The comparison between the above spectra shows that the main ~0.4 and ~1 Myr maxima remain at about the same period with a skyrocket variation of the power during the second half section (730/103 or 7X and 230/11 or 21X); also the peak at 0.24 Myr (the leftmost one in figure 2) becomes 7 times higher (50/7) during the more recent two millions years than during the first section. The other visible peaks changed their frequency (period).

Green lines in both figure 2 and 3 define a group of secondary maxima: to be noted the 0.74 Kyr maximum (0.68 in the upper frame of figure 3) clearly visible in the Lomb spectrum of figure 2 and that confirm that the analysis of the whole dataset (figure 2) is strongly dominated by the 2.nd (more recent) section of the dataset because the 0.74 maximum clearly emerges above the little "forest" of maxima.

In order to verify within a better accuracy the variation of frequency along the time sequence, we used the 8 sections defined above to compute the MEM spectrum. The time sequence is listed in Table1.

Table 1. Deboer2014.txt. Start-End Kyr BP of the 8 sections. 100 yr step
Sec Start Kyr End Kyr Comments
1 5300.0 4600.1 7000 values
2 4600.0 3900.1
3 3900.0 3200.1 min power
4 3200.0 2500.1
5 2500.0 1800.1
6 1800.0 1100.1 max power
7 1100.0 400.1
8 400.0 0.1 4000 values

  • Spectra computed from 3500 values from line 1500 through 4500.
  • Time spread: 700 thousand years per file (8 excluded).

    A summary of the results is in figure 4

    Fig.4: The MEM spectrum of the 8 sequential and adjacent sections defined by color and, in one case, by line shape. Here only 400 Kyr and nearby maxima have been selected. The bottom plot is an enlargement in power (y-axis) of the top one.

    Analysis of the ~0.41 Kyr spectral maximum
    We can derive from figure 4 the suggestion that the power of spectral maxima evolve along the sections (i.e. with time) and a more precise list of peak's power confirm, as in figure 5, this hypothesis:

    Fig.5: Time evolution of the ~0.4 Myr spectral maximum power from the 8-sections series.
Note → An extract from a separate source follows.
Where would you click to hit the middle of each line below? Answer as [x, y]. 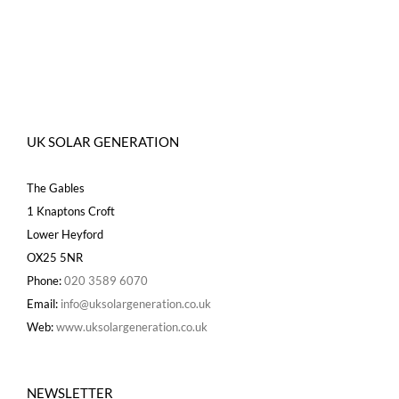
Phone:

The blue line is the fitting parabola of the first 6 data.

    The power variation of the 0.4 Kyr peak has nothing to do with casuality but it seems to follow a rising law (the blue line is the fitting parabola) through section 6 and then a drop not too much different from the corresponding rise. So, we can suppose that, at the end of the period 1.8-1.1 Myr (section 6), something happened, so that the power of the most important cycle in the 200-700 Kyr time lapse, begun to drop.
    We cannot know what happened before section 1 (i.e. before 5.3 Myr) but perhaps it could show a cyclic behavior with a 5.7 Myr period (4600-1100 from table 1).

    Fig.6: Time evolution of the ~0.4 Myr spectral maximum power from the 7-sections, 2-subsections each one, series. red line-and-dot accounts for the subsection, blue line-and-dot accounts for the subsection of each section. dot-dashed lines are the respective parabolic fits.

    The characteristic shape of figure 5, relative to the 8 sections, holds again for the 14 subsections, with the data of subsections 1 appearing shifted backward by one section. We cannot explain such a behaviour, only note, as in figure 7, that a positive shift of 1 section changes notably the comparisons in figure 6

    Fig.6: Time evolution of the ~0.4 Myr spectral maximum power from the 7-sections, 2-subsections each one, series when the section of subsections 1 becomes "section+1".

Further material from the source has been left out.